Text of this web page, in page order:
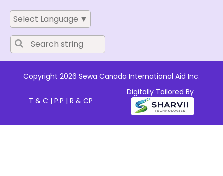
Select Language ▼
Copyright 2026 Sewa Canada International Aid Inc.
T & C | P.P | R & CP
Digitally Tailored By
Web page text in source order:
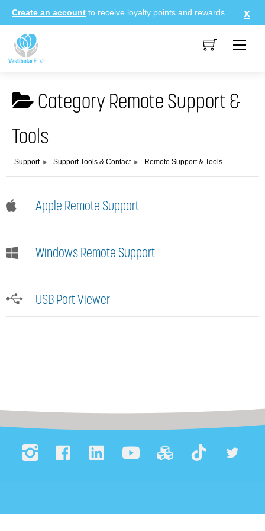
Skip
to
content
Create an account to receive loyalty points and rewards.
CategoryRemote Support &
Tools
Support Support Tools & Contact Remote Support & Tools
Apple Remote Support
Windows Remote Support
USB Port Viewer
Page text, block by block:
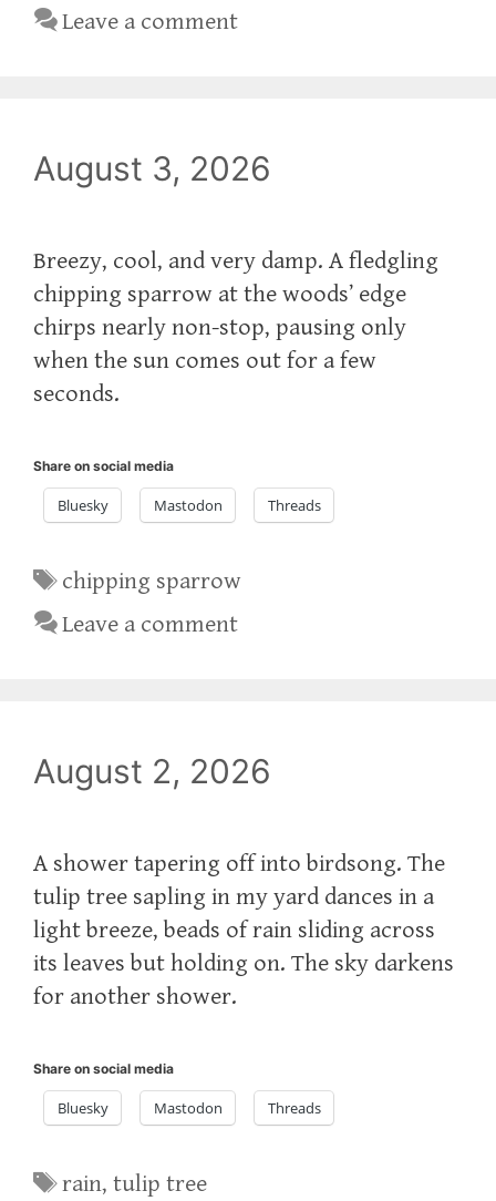
Leave a comment
August 3, 2026
Breezy, cool, and very damp. A fledgling
chipping sparrow at the woods’ edge
chirps nearly non-stop, pausing only
when the sun comes out for a few
seconds.
Share on social media
Bluesky Mastodon Threads
Tags
chipping sparrow
Leave a comment
August 2, 2026
A shower tapering off into birdsong. The
tulip tree sapling in my yard dances in a
light breeze, beads of rain sliding across
its leaves but holding on. The sky darkens
for another shower.
Share on social media
Bluesky Mastodon Threads
Tags
rain,tulip tree

To do | Show the lines above with "chipping".

Completed exercise |
chipping sparrow at the woods’ edge
chipping sparrow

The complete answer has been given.